A Plethora of Tongues: Multilingualism in 1950s Malayan Writing
From the melting pot of cultures and languages in postwar Singapore emerged the search for a Malayan identity, negotiated and presented through the lens of multilingualism in Malayan literature.
By Lee Tong King
The 1950s were a decade of flux for Malaya. In the aftermath of the Japanese Occupation and prior to political independence from colonial rule, Malaya, including Singapore, was embroiled in the rise of anti-colonial sentiment and British suppression of communist insurgencies, culminating in the Malayan Emergency of 1948. While these intervening years were rife with ideological struggle and armed conflict, they also incubated the beginnings of a distinctive Malayan literature – for instance as seen through the incorporation of local vernacular into written works – thereby opening the doors to a vibrant tradition of creative writing in the region.

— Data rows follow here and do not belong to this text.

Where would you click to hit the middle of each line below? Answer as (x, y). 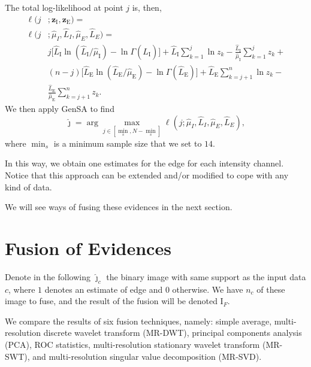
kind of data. (28, 186)
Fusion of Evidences (88, 248)
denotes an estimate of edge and (104, 289)
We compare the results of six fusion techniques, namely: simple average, (138, 321)
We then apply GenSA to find (60, 108)
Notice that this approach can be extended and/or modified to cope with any (147, 175)
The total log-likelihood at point (64, 7)
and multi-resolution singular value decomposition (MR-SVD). (147, 356)
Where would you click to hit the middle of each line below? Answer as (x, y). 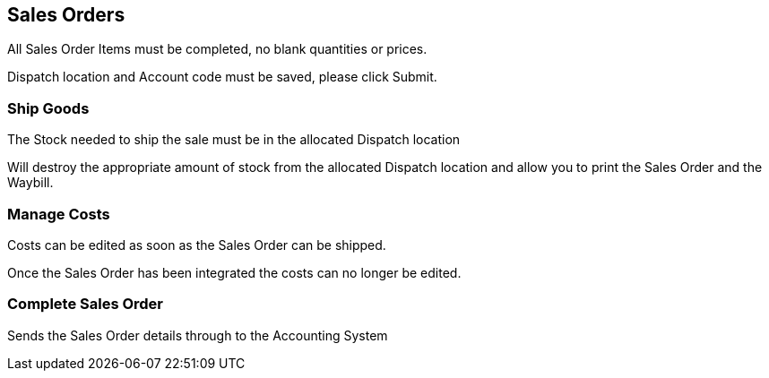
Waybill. (30, 183)
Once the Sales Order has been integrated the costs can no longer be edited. (234, 272)
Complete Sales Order (86, 304)
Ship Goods (48, 108)
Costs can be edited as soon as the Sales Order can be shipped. (197, 245)
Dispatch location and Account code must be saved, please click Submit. (222, 77)
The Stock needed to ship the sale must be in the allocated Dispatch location (234, 140)
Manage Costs (59, 214)
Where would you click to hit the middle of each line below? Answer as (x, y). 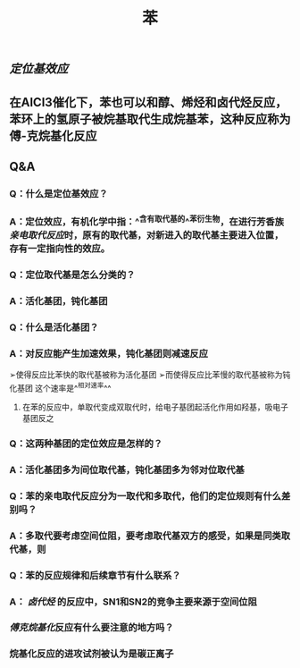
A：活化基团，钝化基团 (58, 301)
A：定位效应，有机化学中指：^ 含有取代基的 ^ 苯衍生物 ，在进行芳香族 (146, 221)
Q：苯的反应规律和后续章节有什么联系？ (95, 575)
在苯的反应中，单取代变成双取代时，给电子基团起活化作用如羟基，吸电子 (155, 407)
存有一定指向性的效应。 (59, 249)
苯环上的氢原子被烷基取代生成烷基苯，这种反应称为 (150, 118)
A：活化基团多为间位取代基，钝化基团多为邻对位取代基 (127, 469)
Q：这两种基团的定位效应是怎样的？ (86, 444)
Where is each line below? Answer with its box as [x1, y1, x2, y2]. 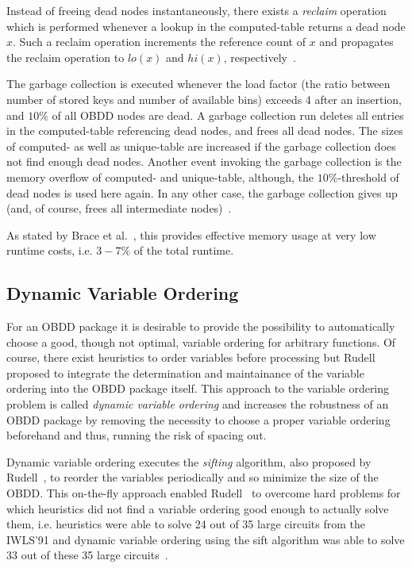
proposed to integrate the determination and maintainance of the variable [6, 364, 364, 381]
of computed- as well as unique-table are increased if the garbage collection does [6, 137, 396, 154]
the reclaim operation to [6, 48, 125, 65]
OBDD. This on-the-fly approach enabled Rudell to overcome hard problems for [6, 485, 401, 501]
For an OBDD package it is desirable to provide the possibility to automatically [6, 318, 395, 335]
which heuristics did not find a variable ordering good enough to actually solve [6, 500, 389, 516]
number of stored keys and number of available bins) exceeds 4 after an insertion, [6, 90, 402, 107]
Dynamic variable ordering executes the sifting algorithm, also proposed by [6, 453, 372, 470]
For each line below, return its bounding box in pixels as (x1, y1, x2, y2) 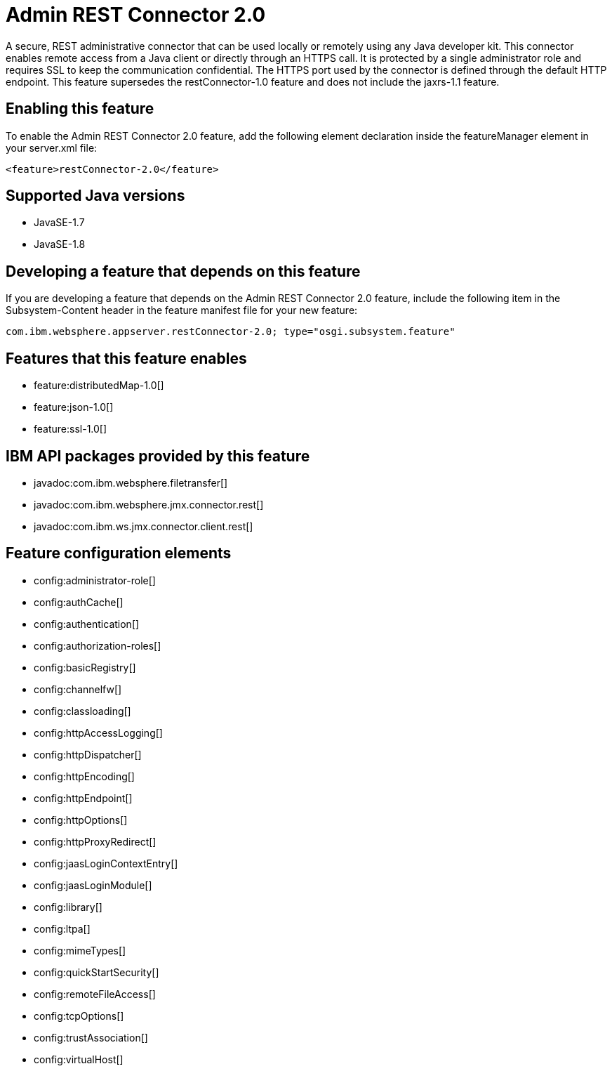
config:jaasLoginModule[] (34, 879, 152, 891)
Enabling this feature (6, 100, 154, 118)
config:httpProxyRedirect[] (34, 835, 157, 848)
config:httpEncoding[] (34, 770, 135, 782)
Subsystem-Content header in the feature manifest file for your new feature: (6, 304, 358, 317)
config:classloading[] (34, 704, 131, 717)
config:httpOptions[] (34, 813, 128, 826)
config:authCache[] (34, 596, 124, 608)
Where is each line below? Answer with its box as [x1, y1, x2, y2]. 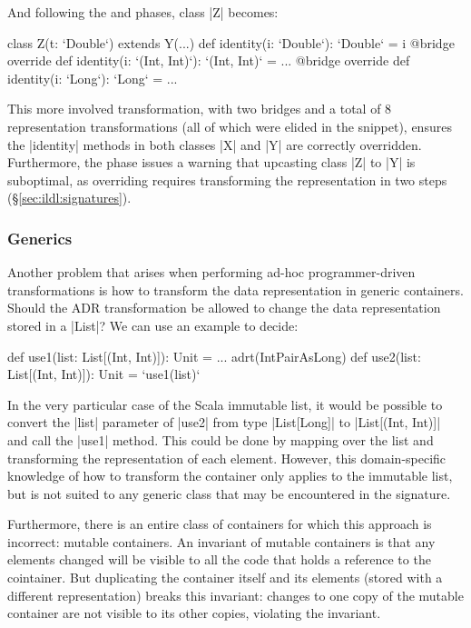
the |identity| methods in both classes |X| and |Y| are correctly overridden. [7, 135, 422, 154]
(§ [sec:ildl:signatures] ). [7, 188, 132, 207]
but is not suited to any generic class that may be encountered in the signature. [7, 483, 451, 503]
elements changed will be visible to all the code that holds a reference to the [7, 550, 431, 569]
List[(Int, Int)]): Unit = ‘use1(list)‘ [7, 364, 201, 384]
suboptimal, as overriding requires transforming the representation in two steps [7, 170, 447, 189]
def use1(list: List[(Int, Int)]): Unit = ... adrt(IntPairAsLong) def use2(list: [7, 346, 421, 365]
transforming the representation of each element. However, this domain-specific [7, 448, 446, 467]
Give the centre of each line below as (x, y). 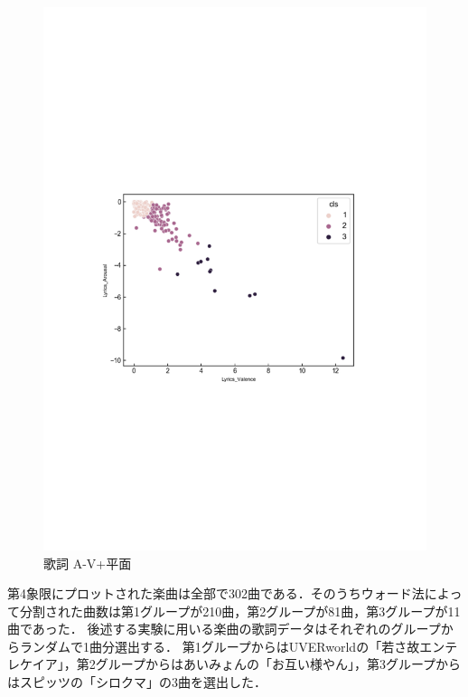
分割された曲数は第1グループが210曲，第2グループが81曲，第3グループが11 (240, 611)
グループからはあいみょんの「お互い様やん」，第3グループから (278, 664)
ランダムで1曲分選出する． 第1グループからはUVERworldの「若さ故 (220, 646)
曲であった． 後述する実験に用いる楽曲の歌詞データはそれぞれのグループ (224, 629)
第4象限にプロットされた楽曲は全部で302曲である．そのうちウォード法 (216, 593)
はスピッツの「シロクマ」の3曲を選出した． (137, 682)
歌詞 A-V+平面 (88, 563)

Uniqueness of Malayan Chinese Literature
Since the early 1950s, Chinese fiction writers in Malaya became more experimental with their language medium, which was a standard written Chinese, based on the Mandarin vernacular, or bai hua, hailing from the 1919 May Fourth Movement in China. The backdrop to such experimentation was a polemic, sometimes dubbed the Great Debate, that occurred between December 1947 and April 1948. This took the form of a “paper war” across the literary supplements of several major Chinese newspapers of the time, such as Sin Chew Jit Poh, Nan Chiau Jit Pao, and Min Sheng Pau.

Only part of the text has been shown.